Ele suspeitava disso, mas não podia confirmar, pois não tinha acesso aos grandes desdobramentos. Seu foco permanecia em suas tarefas diárias na Escola de Guerra de Prússia, em se sair bem nos exames e, ao final do dia, voltar para casa e encontrar sua esposa amada.
Heidi tinha dado à luz recentemente o primeiro filho do casal. Por isso, Bruno havia contratado temporariamente uma empregada para ajudar nas tarefas domésticas. Não vivia na pobreza; como capitão do Exército alemão, recebia um salário razoável.
Também vinha de uma família abastada, que estava disposta a ajudar com os custos de criar o bebê durante e após a gravidez de Heidi. Por isso, ela foi mantida praticamente de repouso durante esse período, mesmo querendo ajudar mais na casa.

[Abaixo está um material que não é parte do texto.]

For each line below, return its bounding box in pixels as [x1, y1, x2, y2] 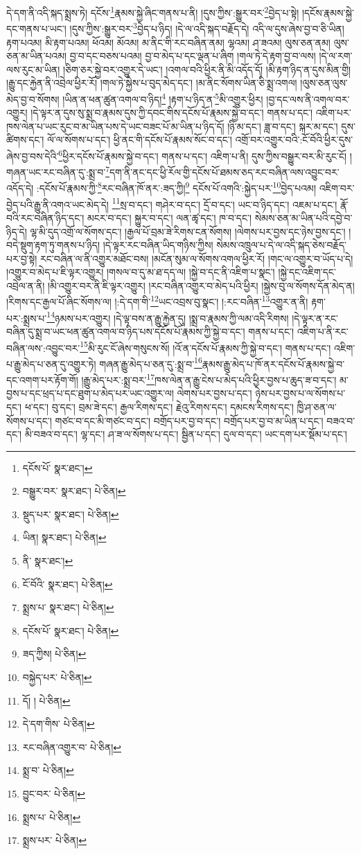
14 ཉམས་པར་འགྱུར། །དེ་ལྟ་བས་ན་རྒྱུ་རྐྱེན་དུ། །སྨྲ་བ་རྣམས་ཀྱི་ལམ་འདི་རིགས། [46, 308, 289, 325]
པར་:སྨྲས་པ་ [6, 310, 47, 325]
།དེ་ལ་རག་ [319, 49, 353, 63]
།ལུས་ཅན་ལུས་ [300, 76, 348, 90]
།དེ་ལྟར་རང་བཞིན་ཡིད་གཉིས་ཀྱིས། [103, 238, 213, 252]
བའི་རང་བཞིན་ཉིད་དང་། [6, 210, 85, 224]
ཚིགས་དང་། [6, 132, 44, 147]
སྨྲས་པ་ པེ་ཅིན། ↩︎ [22, 809, 81, 824]
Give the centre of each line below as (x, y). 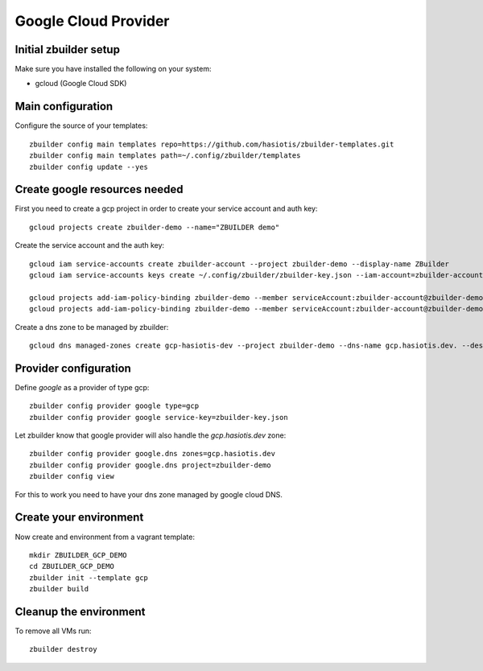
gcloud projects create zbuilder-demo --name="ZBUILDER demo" (155, 227)
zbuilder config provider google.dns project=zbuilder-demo (150, 465)
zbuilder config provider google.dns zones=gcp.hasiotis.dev (152, 454)
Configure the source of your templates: (81, 126)
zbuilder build (59, 589)
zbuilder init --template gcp (89, 578)
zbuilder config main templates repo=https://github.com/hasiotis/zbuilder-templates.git (212, 144)
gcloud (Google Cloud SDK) (81, 84)
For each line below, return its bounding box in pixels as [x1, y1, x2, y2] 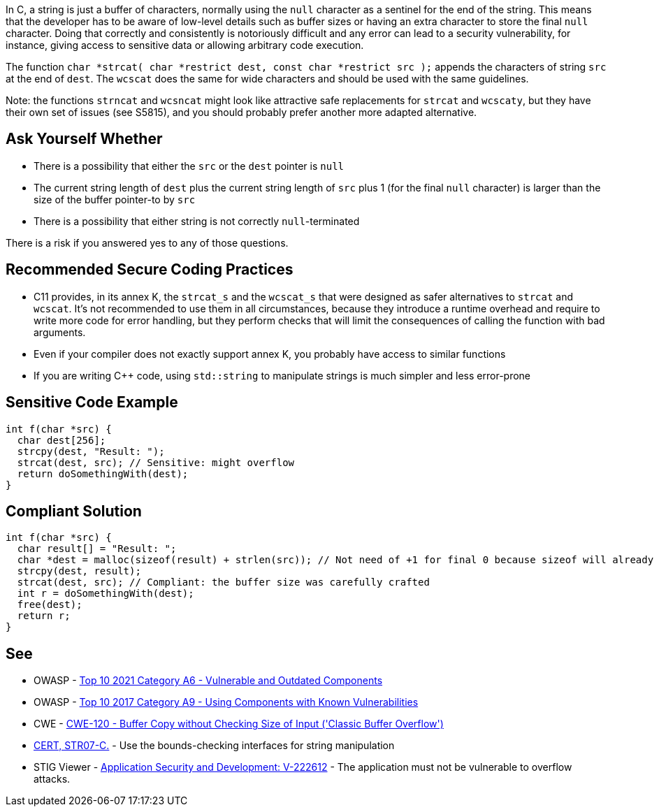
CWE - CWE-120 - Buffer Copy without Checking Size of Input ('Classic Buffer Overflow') [34, 718, 444, 730]
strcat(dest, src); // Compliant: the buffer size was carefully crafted [17, 577, 430, 588]
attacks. [34, 773, 71, 785]
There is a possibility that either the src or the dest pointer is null [34, 159, 344, 172]
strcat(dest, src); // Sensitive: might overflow [17, 456, 295, 468]
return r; [17, 610, 71, 622]
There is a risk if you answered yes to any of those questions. [6, 236, 289, 249]
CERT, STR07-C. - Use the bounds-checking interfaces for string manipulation [34, 739, 395, 752]

A vida era simples naqueles dias, e Bruno se encontrava em um estado de paz, relembrando o dia em que Heidi deu à luz seu primeiro filho. Que, ao contrário de uma maternidade pública, foi realizado com conforto em seu próprio lar, com o apoio do médico da família e da equipe de enfermagem.
Talvez por causa da sua constituição natural, o parto foi relativamente breve e menos doloroso do que normalmente seria. Uma bebê saudável nasceu na manhã de 10 de setembro de 1901.
Bruno e Heidi pensaram no nome da filha por algum tempo, e decidiram chamá-la de Eva. A menina tinha semelhanças com os pais, com a mesma cor de olhos de ambos e, eventualmente, seu cabelo dourado e louro também.
A criança foi levada ao quarto de hóspedes para descansar em seu berço, onde seria cuidada pela mãe após a recuperação do parto. E, enquanto Heidi descansava em paz, Bruno se aproximou de sua filha, que olhava para ele silenciosamente com seus olhos azuis azuis.
Bruno tinha uma expressão severa ao fazer uma promessa à sua primogênita, uma promessa que tinha a intenção de cumprir, mesmo que isso um dia custasse sua vida.
"Com seu nascimento, faço um juramento solene a você, minha filha Eva: nos próximos anos, vou construir um mundo melhor para você viver do que aquele em que nasci. Os erros do passado serão reescritos, e você crescerá em um Reich forte e próspero. Uma cultura e tradições que serão preservadas até o fim dos tempos."
"Juro isso a você, sob pena de morte e condenação eterna, caso não cumpra minha promessa."
Depois de dizer isso, Bruno se afastou de sua filha recém-nascida, decidido a continuar o trabalho que começou nesta vida, trilhando o caminho que tinha iniciado até o fim.